··· Data for this task

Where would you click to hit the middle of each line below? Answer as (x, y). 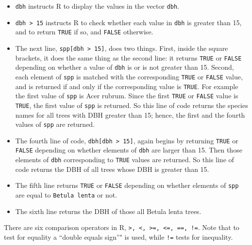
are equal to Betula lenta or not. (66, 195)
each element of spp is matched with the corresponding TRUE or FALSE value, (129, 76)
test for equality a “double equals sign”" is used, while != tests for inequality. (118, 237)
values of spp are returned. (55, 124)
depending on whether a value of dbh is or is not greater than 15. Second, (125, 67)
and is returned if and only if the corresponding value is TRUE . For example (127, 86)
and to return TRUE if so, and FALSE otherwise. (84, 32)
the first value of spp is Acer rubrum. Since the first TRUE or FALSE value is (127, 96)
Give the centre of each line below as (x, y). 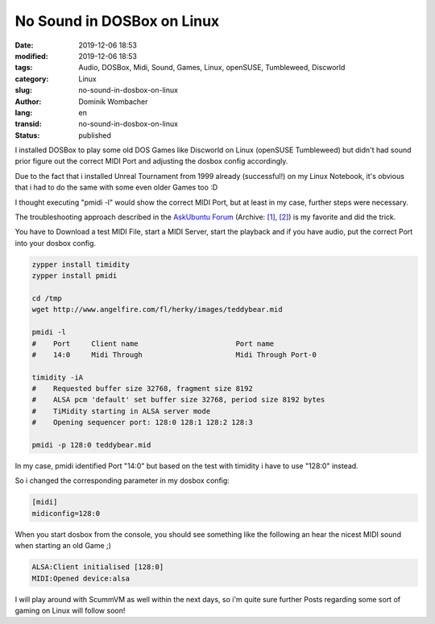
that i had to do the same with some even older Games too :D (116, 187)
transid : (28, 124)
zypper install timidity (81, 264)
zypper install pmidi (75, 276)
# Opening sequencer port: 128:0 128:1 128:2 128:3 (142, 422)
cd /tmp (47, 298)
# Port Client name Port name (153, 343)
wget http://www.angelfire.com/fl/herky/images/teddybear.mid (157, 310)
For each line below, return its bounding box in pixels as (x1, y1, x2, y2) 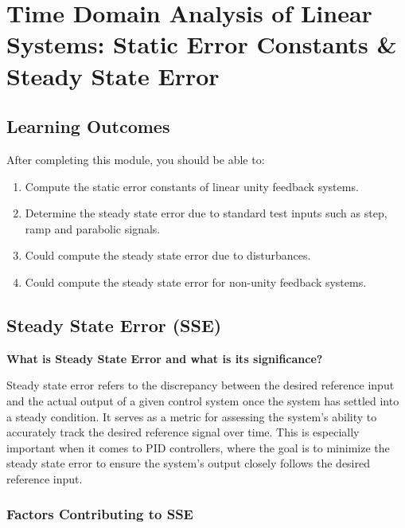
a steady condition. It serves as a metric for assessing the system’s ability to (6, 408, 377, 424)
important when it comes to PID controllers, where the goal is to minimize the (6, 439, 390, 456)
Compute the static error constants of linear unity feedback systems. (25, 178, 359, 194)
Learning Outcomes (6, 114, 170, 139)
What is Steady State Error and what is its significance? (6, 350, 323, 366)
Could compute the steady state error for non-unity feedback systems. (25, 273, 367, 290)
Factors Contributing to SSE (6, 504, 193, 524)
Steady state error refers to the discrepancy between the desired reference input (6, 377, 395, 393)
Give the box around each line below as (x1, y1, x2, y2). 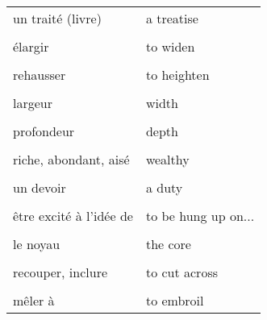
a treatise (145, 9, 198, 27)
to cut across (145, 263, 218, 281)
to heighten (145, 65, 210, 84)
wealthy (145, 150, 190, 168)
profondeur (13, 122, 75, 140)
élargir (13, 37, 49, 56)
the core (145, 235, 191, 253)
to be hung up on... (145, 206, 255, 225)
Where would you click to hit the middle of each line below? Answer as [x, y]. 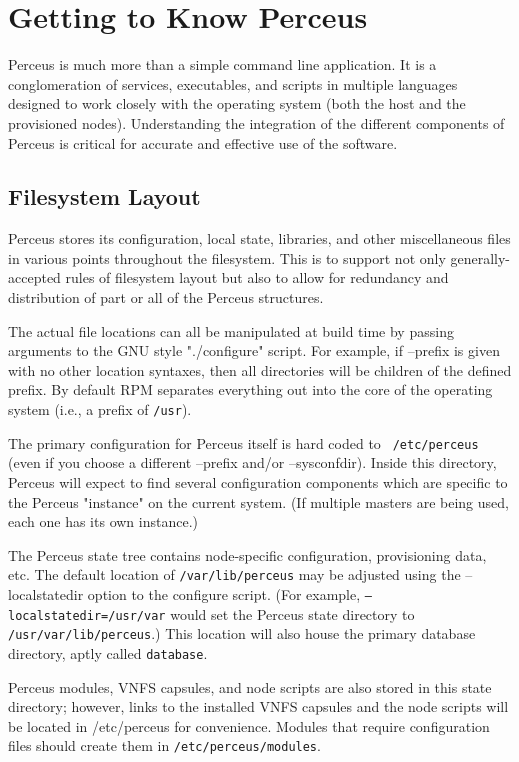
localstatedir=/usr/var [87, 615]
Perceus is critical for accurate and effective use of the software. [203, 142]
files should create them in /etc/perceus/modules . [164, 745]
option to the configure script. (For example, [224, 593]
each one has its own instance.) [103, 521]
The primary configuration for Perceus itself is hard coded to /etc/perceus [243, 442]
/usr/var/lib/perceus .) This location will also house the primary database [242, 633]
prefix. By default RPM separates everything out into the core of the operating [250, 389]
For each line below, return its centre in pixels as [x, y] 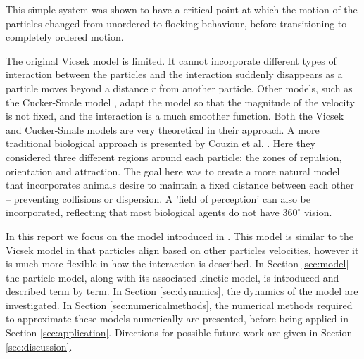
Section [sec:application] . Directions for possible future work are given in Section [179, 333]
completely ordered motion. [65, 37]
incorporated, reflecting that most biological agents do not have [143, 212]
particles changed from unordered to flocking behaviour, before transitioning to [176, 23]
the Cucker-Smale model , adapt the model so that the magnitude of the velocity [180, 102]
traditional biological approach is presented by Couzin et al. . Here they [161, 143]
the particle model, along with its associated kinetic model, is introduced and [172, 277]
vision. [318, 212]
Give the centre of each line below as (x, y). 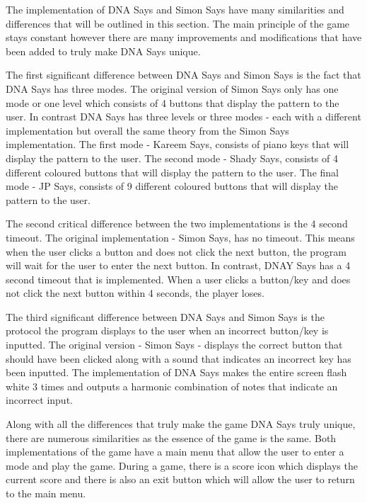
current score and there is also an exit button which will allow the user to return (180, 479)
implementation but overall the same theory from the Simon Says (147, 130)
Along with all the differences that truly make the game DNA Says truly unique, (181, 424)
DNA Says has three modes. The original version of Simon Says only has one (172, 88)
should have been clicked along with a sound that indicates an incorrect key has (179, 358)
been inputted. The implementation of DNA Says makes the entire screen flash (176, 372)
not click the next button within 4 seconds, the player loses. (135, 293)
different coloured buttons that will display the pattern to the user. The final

······

Start with the line with "# Opening sequencer" in the listing above and stop after the line with "Steady state error refers". Write out exactly the lines in that stretch and no others, without pictures.

# Opening sequencer port: 128:0 128:1 128:2 128:3 (142, 422)
cd /tmp (47, 298)
# Port Client name Port name (153, 343)
wget http://www.angelfire.com/fl/herky/images/teddybear.mid (157, 310)
For each line below, return its bounding box in pixels as (x1, y1, x2, y2) 
a steady condition. It serves as a metric for assessing the system’s ability to (6, 408, 377, 424)
important when it comes to PID controllers, where the goal is to minimize the (6, 439, 390, 456)
Compute the static error constants of linear unity feedback systems. (25, 178, 359, 194)
Learning Outcomes (6, 114, 170, 139)
What is Steady State Error and what is its significance? (6, 350, 323, 366)
Could compute the steady state error for non-unity feedback systems. (25, 273, 367, 290)
Factors Contributing to SSE (6, 504, 193, 524)
Steady state error refers to the discrepancy between the desired reference input (6, 377, 395, 393)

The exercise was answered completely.